RECORDS FOR THIS TASK
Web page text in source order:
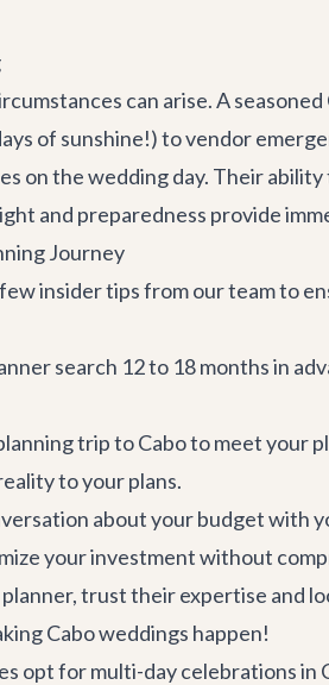
can arise. A
of sunshine!) to vendor
on the wedding day. Their
and preparedness provide
Journey
insider tips from our team to
search 12 to 18 months in
trip to Cabo to meet your
to your plans.
about your budget with
your investment without
trust their expertise and
Cabo weddings happen!
opt for multi-day celebrations in

TRY IT
Locate the word "Cabo" in the records above, and return each line that has it.

WORKED SOLUTION
trip to Cabo to meet your
Cabo weddings happen!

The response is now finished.